Records from a data collection:
—————
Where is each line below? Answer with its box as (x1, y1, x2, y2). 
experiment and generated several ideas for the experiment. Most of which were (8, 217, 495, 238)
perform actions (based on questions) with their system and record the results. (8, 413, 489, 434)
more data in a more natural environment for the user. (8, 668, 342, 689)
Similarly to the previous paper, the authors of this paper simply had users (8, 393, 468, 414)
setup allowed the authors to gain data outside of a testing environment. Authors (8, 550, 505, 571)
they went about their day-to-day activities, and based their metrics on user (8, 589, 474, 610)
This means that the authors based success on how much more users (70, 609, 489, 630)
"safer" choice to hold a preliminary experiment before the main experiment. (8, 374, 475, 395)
—————
* _YOUR ASSIGNMENT_
Reproduce exactly the line bearing "This means that" and all the lines that come after it in the records above; add nothing.

* _COMPLETED EXERCISE_
This means that the authors based success on how much more users (70, 609, 489, 630)
"safer" choice to hold a preliminary experiment before the main experiment. (8, 374, 475, 395)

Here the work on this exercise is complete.